Data entries

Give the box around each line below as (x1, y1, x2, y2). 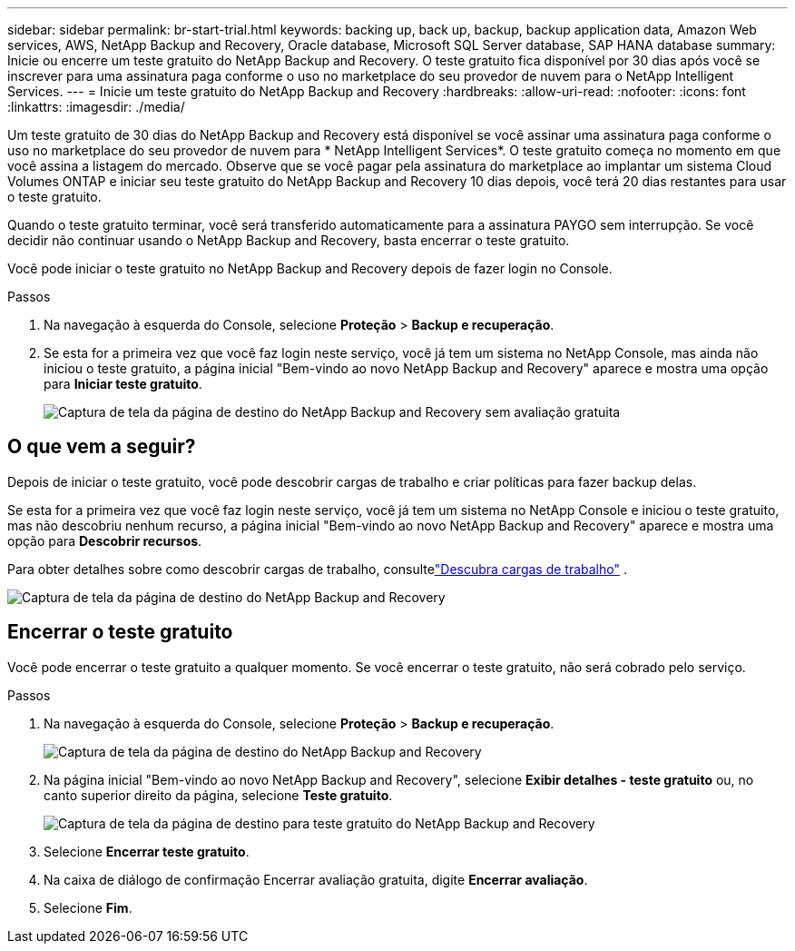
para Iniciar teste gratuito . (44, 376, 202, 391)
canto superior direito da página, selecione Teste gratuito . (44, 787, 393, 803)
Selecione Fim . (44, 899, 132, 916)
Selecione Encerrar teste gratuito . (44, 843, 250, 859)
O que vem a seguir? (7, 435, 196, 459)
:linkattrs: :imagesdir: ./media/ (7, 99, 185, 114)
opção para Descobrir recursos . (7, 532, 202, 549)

--

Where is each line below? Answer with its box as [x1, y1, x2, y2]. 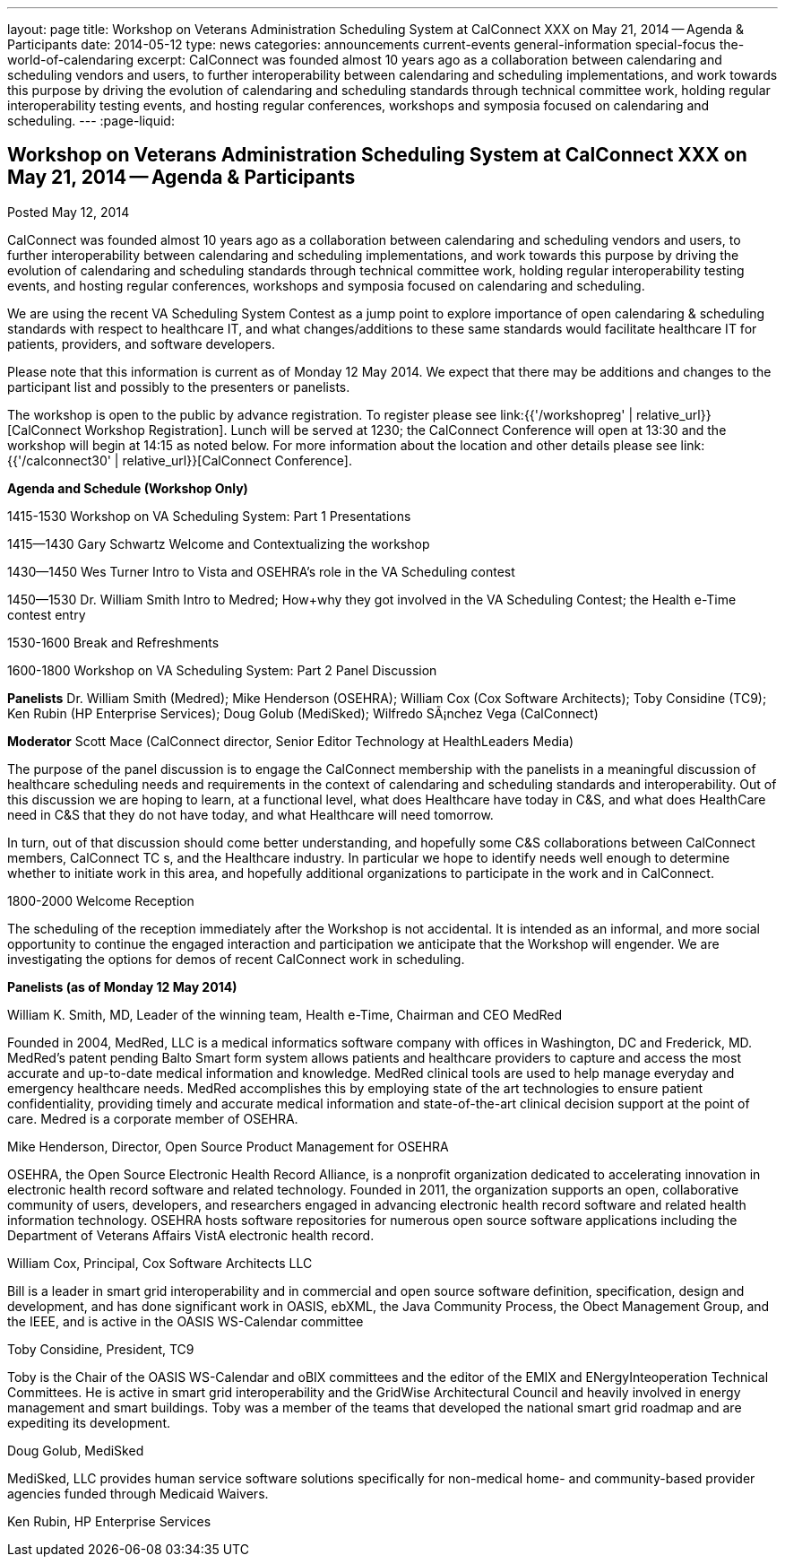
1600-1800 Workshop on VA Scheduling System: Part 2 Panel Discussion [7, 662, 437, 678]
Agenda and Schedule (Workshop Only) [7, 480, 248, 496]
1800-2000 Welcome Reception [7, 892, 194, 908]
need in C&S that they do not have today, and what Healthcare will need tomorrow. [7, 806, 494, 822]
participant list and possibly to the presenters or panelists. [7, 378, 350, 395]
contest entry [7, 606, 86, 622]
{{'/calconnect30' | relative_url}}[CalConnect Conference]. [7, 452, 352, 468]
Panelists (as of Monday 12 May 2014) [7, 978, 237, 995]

* * *

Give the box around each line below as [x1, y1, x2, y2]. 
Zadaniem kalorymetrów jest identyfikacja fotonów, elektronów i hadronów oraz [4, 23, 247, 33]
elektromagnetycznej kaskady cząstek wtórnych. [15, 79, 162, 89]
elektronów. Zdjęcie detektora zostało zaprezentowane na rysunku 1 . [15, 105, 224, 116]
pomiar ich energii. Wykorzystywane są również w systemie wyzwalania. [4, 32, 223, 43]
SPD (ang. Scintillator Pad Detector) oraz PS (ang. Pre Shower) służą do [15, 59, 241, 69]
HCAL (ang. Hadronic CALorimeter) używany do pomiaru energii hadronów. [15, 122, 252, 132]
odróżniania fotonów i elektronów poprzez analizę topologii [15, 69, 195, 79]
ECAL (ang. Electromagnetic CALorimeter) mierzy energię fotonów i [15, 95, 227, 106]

--- Aim of the task ---
What are the lines, exactly as written above, from the line with "Selecione Encerrar teste" to the line with "opção para Descobrir", both included? Output only those.

--- Answer to this problem ---
Selecione Encerrar teste gratuito . (44, 843, 250, 859)
O que vem a seguir? (7, 435, 196, 459)
:linkattrs: :imagesdir: ./media/ (7, 99, 185, 114)
opção para Descobrir recursos . (7, 532, 202, 549)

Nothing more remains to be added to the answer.